EXERCISE REQUIREMENTS:
Output every record exactly and leave each picture out.

Data records:
- Opening Delimiter -

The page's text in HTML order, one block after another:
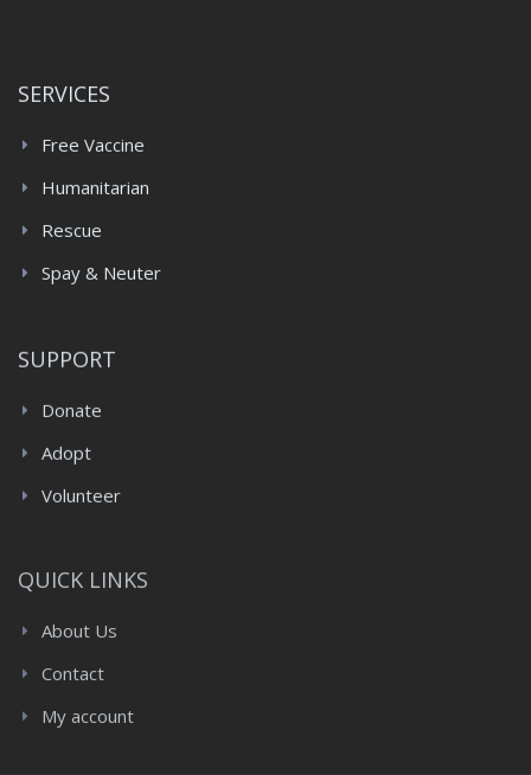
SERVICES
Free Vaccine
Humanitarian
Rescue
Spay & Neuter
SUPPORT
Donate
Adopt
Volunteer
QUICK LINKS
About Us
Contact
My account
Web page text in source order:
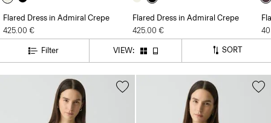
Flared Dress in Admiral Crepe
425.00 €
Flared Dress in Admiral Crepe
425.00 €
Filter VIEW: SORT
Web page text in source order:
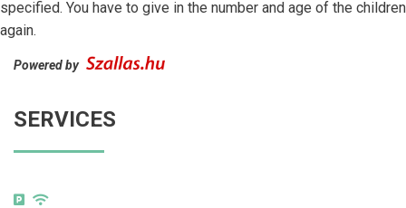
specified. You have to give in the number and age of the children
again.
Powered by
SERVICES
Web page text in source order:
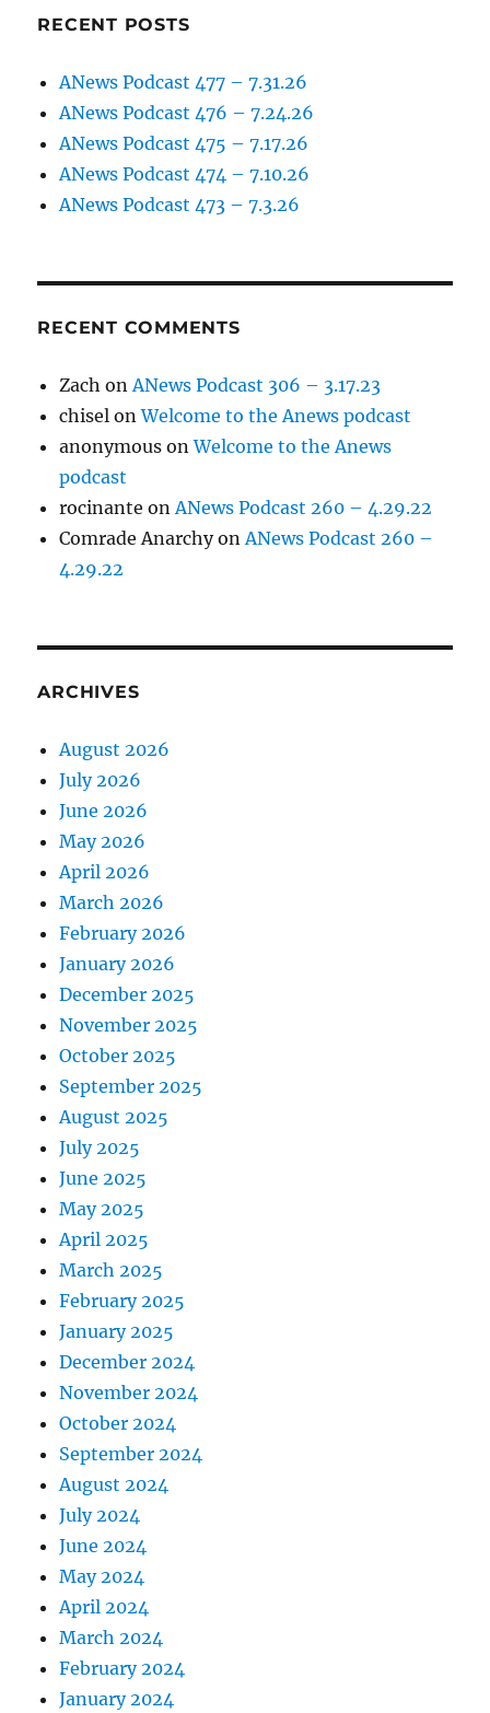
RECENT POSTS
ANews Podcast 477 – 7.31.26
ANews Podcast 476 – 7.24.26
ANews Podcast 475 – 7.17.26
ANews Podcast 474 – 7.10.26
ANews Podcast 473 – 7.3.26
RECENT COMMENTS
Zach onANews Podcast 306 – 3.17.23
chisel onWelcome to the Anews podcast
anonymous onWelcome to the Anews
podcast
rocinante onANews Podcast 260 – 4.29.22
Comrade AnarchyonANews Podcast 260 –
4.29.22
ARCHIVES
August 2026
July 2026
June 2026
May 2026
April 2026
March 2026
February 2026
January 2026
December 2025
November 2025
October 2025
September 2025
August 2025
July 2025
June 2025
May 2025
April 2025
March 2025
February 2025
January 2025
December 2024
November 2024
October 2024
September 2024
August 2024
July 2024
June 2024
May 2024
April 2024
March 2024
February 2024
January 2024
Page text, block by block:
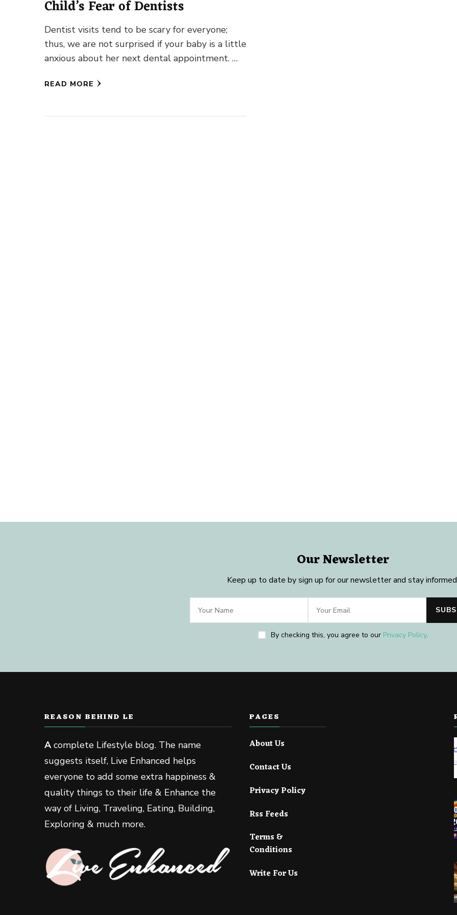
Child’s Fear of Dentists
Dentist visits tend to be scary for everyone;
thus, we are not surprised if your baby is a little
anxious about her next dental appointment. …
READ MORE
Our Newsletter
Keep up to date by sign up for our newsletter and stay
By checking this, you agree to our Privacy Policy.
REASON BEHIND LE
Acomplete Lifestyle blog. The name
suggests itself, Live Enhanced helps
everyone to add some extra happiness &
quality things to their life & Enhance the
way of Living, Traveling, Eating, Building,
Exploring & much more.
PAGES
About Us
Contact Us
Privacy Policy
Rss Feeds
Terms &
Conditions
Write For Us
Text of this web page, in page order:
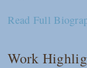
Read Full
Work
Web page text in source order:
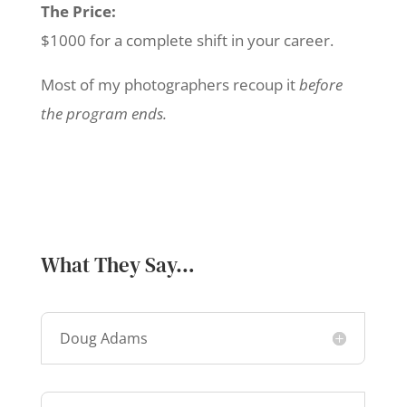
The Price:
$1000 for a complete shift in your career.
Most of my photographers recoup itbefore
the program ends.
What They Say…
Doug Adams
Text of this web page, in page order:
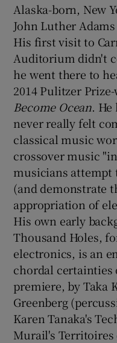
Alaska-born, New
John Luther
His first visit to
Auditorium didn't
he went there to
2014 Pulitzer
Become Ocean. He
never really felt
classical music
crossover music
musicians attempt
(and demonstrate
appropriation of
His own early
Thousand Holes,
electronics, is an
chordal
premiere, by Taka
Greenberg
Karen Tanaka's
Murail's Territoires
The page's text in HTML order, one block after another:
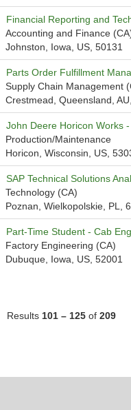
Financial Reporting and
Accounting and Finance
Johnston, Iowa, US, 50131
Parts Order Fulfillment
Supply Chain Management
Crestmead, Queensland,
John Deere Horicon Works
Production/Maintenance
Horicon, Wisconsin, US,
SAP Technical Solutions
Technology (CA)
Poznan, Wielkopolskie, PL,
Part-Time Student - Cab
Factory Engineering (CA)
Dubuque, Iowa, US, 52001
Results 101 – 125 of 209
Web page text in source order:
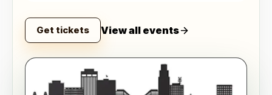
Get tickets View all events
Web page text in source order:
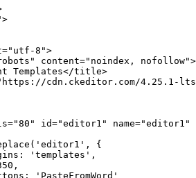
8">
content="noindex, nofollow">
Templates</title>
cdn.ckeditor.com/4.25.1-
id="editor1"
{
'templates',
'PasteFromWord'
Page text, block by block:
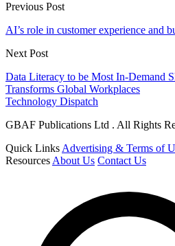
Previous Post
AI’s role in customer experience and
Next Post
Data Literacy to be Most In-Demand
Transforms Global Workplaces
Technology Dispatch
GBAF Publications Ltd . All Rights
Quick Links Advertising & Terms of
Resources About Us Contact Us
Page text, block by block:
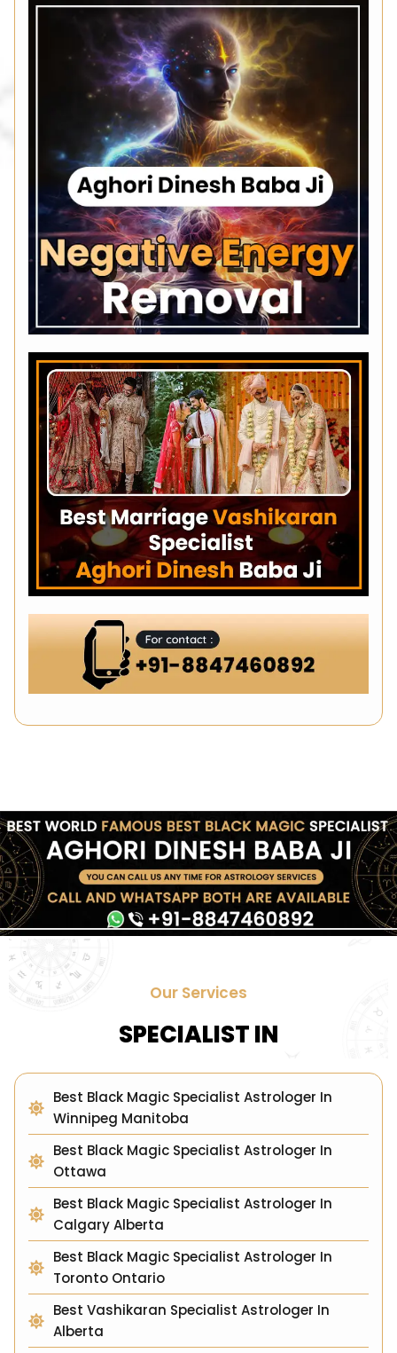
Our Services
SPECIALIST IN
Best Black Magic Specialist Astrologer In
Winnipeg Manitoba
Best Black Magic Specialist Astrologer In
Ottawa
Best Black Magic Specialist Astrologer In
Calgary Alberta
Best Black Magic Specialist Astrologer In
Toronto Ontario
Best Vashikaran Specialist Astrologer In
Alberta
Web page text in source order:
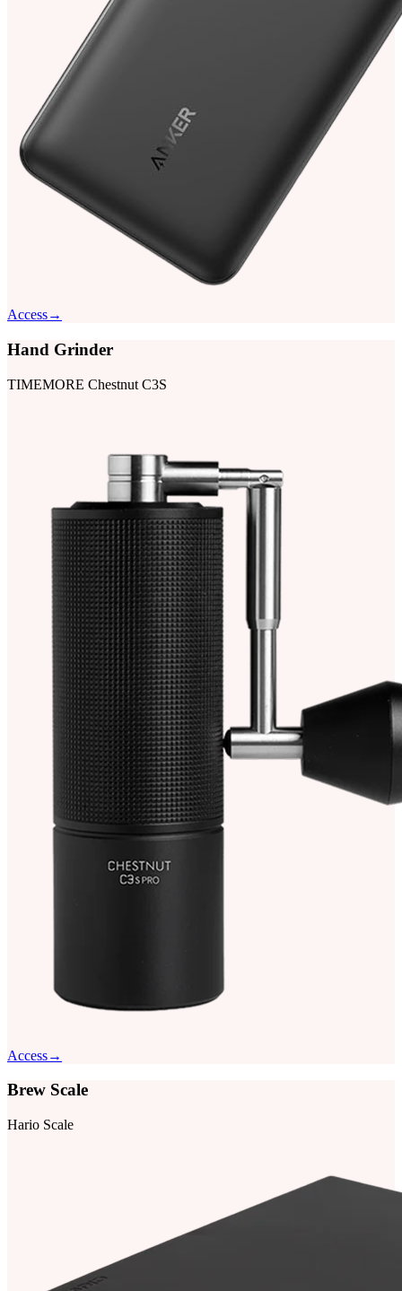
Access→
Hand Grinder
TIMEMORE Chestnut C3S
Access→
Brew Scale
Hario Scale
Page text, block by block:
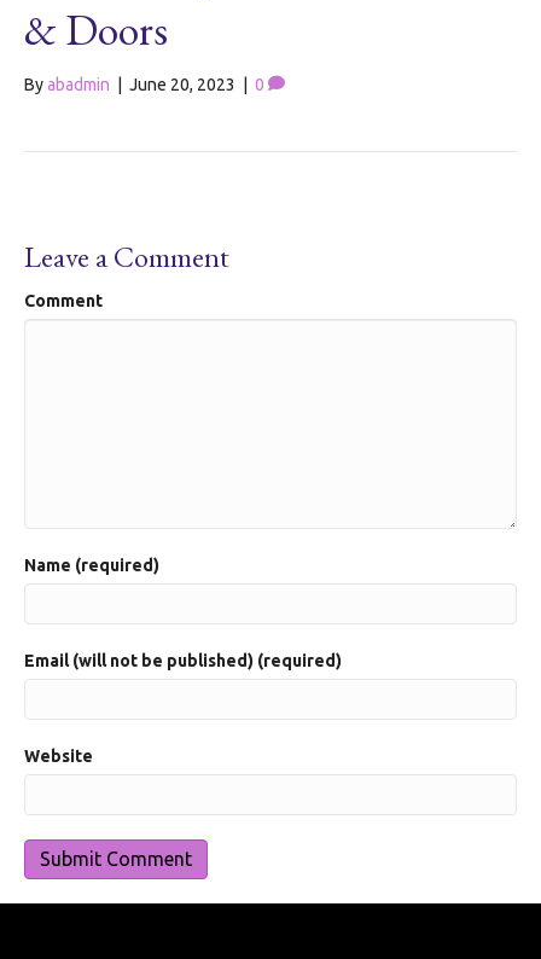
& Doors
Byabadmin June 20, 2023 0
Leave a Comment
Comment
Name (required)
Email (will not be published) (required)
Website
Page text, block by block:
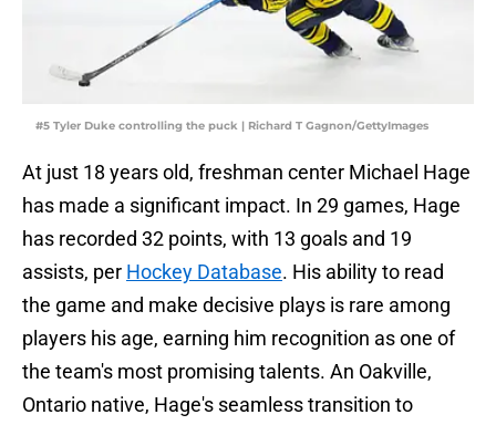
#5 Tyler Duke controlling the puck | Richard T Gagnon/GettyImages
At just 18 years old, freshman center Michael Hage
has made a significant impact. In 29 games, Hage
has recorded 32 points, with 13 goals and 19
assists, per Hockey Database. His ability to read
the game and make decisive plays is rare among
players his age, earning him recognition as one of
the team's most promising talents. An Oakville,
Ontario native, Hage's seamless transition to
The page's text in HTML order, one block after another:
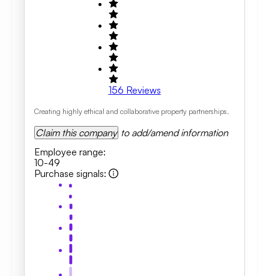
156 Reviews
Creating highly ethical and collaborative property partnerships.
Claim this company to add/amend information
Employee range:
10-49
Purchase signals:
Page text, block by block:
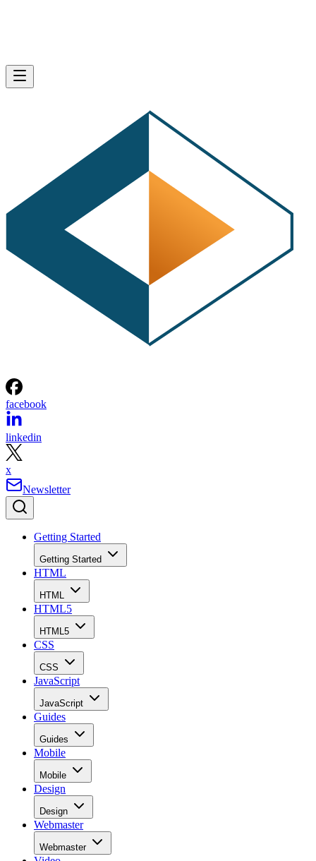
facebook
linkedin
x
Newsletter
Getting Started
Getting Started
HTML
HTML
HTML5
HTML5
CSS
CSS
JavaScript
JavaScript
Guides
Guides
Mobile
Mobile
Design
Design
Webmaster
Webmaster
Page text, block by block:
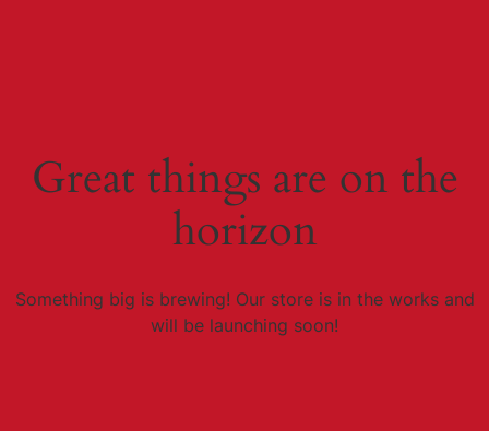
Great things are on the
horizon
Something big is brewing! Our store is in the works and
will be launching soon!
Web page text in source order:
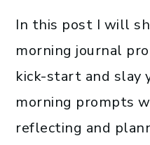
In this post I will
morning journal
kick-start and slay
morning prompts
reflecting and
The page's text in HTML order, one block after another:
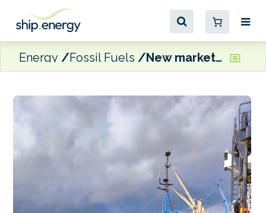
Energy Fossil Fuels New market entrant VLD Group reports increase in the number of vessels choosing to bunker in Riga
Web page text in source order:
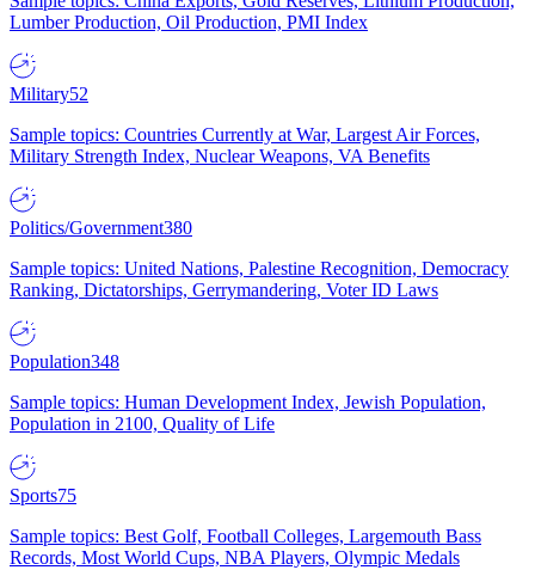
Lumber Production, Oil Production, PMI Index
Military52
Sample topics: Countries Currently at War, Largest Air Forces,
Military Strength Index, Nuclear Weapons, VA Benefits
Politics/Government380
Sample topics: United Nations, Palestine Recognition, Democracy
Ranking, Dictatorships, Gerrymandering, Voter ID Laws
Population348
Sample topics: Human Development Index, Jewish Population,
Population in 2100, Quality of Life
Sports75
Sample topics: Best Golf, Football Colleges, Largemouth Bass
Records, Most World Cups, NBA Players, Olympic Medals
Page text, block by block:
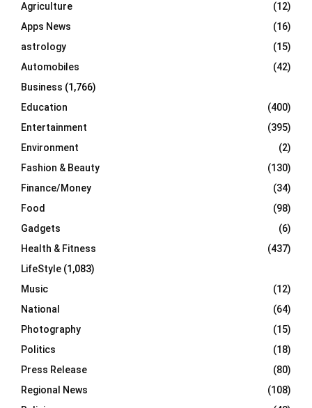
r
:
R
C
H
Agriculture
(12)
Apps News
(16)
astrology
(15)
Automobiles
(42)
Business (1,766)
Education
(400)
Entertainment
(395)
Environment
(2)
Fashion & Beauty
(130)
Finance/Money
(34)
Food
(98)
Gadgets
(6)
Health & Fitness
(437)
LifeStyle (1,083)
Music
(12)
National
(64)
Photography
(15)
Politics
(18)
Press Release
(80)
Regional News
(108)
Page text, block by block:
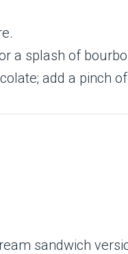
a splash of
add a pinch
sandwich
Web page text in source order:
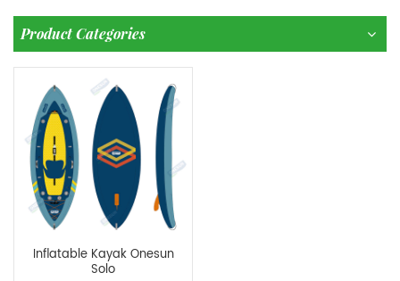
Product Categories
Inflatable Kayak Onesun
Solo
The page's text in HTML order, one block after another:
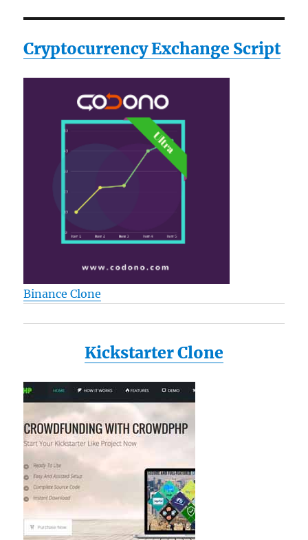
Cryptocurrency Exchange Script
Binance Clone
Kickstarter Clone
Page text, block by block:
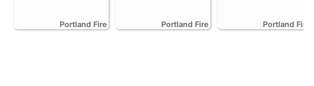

- Closing Delimiter -

ANSWER TO THE EXERCISE:
The page's text in HTML order, one block after another:
SERVICES
Free Vaccine
Humanitarian
Rescue
Spay & Neuter
SUPPORT
Donate
Adopt
Volunteer
QUICK LINKS
About Us
Contact
My account
Web page text in source order:
Flared Dress in Admiral Crepe
425.00 €
Flared Dress in Admiral Crepe
425.00 €
Filter VIEW: SORT
Web page text in source order:
specified. You have to give in the number and age of the children
again.
Powered by
SERVICES
Web page text in source order:
RECENT POSTS
ANews Podcast 477 – 7.31.26
ANews Podcast 476 – 7.24.26
ANews Podcast 475 – 7.17.26
ANews Podcast 474 – 7.10.26
ANews Podcast 473 – 7.3.26
RECENT COMMENTS
Zach onANews Podcast 306 – 3.17.23
chisel onWelcome to the Anews podcast
anonymous onWelcome to the Anews
podcast
rocinante onANews Podcast 260 – 4.29.22
Comrade AnarchyonANews Podcast 260 –
4.29.22
ARCHIVES
August 2026
July 2026
June 2026
May 2026
April 2026
March 2026
February 2026
January 2026
December 2025
November 2025
October 2025
September 2025
August 2025
July 2025
June 2025
May 2025
April 2025
March 2025
February 2025
January 2025
December 2024
November 2024
October 2024
September 2024
August 2024
July 2024
June 2024
May 2024
April 2024
March 2024
February 2024
January 2024
Page text, block by block:
Child’s Fear of Dentists
Dentist visits tend to be scary for everyone;
thus, we are not surprised if your baby is a little
anxious about her next dental appointment. …
READ MORE
Our Newsletter
Keep up to date by sign up for our newsletter and stay
By checking this, you agree to our Privacy Policy.
REASON BEHIND LE
Acomplete Lifestyle blog. The name
suggests itself, Live Enhanced helps
everyone to add some extra happiness &
quality things to their life & Enhance the
way of Living, Traveling, Eating, Building,
Exploring & much more.
PAGES
About Us
Contact Us
Privacy Policy
Rss Feeds
Terms &
Conditions
Write For Us
Text of this web page, in page order:
Read Full
Work
Web page text in source order:
The Price:
$1000 for a complete shift in your career.
Most of my photographers recoup itbefore
the program ends.
What They Say…
Doug Adams
Text of this web page, in page order:
Alaska-born, New
John Luther
His first visit to
Auditorium didn't
he went there to
2014 Pulitzer
Become Ocean. He
never really felt
classical music
crossover music
musicians attempt
(and demonstrate
appropriation of
His own early
Thousand Holes,
electronics, is an
chordal
premiere, by Taka
Greenberg
Karen Tanaka's
Murail's Territoires
The page's text in HTML order, one block after another:
Financial Reporting and
Accounting and Finance
Johnston, Iowa, US, 50131
Parts Order Fulfillment
Supply Chain Management
Crestmead, Queensland,
John Deere Horicon Works
Production/Maintenance
Horicon, Wisconsin, US,
SAP Technical Solutions
Technology (CA)
Poznan, Wielkopolskie, PL,
Part-Time Student - Cab
Factory Engineering (CA)
Dubuque, Iowa, US, 52001
Results 101 – 125 of 209
Web page text in source order:
Get tickets View all events
Web page text in source order:
8">
content="noindex, nofollow">
Templates</title>
cdn.ckeditor.com/4.25.1-
id="editor1"
{
'templates',
'PasteFromWord'
Page text, block by block:
Previous Post
AI’s role in customer experience and
Next Post
Data Literacy to be Most In-Demand
Transforms Global Workplaces
Technology Dispatch
GBAF Publications Ltd . All Rights
Quick Links Advertising & Terms of
Resources About Us Contact Us
Page text, block by block:
Our Services
SPECIALIST IN
Best Black Magic Specialist Astrologer In
Winnipeg Manitoba
Best Black Magic Specialist Astrologer In
Ottawa
Best Black Magic Specialist Astrologer In
Calgary Alberta
Best Black Magic Specialist Astrologer In
Toronto Ontario
Best Vashikaran Specialist Astrologer In
Alberta
Web page text in source order:
Access→
Hand Grinder
TIMEMORE Chestnut C3S
Access→
Brew Scale
Hario Scale
Page text, block by block:
& Doors
Byabadmin June 20, 2023 0
Leave a Comment
Comment
Name (required)
Email (will not be published) (required)
Website
Page text, block by block:
#5 Tyler Duke controlling the puck | Richard T Gagnon/GettyImages
At just 18 years old, freshman center Michael Hage
has made a significant impact. In 29 games, Hage
has recorded 32 points, with 13 goals and 19
assists, per Hockey Database. His ability to read
the game and make decisive plays is rare among
players his age, earning him recognition as one of
the team's most promising talents. An Oakville,
Ontario native, Hage's seamless transition to
The page's text in HTML order, one block after another:
156 Reviews
Creating highly ethical and collaborative property partnerships.
Claim this company to add/amend information
Employee range:
10-49
Purchase signals:
Page text, block by block:
facebook
linkedin
x
Newsletter
Getting Started
Getting Started
HTML
HTML
HTML5
HTML5
CSS
CSS
JavaScript
JavaScript
Guides
Guides
Mobile
Mobile
Design
Design
Webmaster
Webmaster
Page text, block by block:
Great things are on the
horizon
Something big is brewing! Our store is in the works and
will be launching soon!
Web page text in source order:
In this post I will
morning journal
kick-start and slay
morning prompts
reflecting and
The page's text in HTML order, one block after another:
Energy Fossil Fuels New market entrant VLD Group reports increase in the number of vessels choosing to bunker in Riga
Web page text in source order:
Lumber Production, Oil Production, PMI Index
Military52
Sample topics: Countries Currently at War, Largest Air Forces,
Military Strength Index, Nuclear Weapons, VA Benefits
Politics/Government380
Sample topics: United Nations, Palestine Recognition, Democracy
Ranking, Dictatorships, Gerrymandering, Voter ID Laws
Population348
Sample topics: Human Development Index, Jewish Population,
Population in 2100, Quality of Life
Sports75
Sample topics: Best Golf, Football Colleges, Largemouth Bass
Records, Most World Cups, NBA Players, Olympic Medals
Page text, block by block:
r
:
R
C
H
Agriculture
(12)
Apps News
(16)
astrology
(15)
Automobiles
(42)
Business (1,766)
Education
(400)
Entertainment
(395)
Environment
(2)
Fashion & Beauty
(130)
Finance/Money
(34)
Food
(98)
Gadgets
(6)
Health & Fitness
(437)
LifeStyle (1,083)
Music
(12)
National
(64)
Photography
(15)
Politics
(18)
Press Release
(80)
Regional News
(108)
Page text, block by block:
a splash of
add a pinch
sandwich
Web page text in source order:
Product Categories
Inflatable Kayak Onesun
Solo
The page's text in HTML order, one block after another:
Cryptocurrency Exchange Script
Binance Clone
Kickstarter Clone
Page text, block by block:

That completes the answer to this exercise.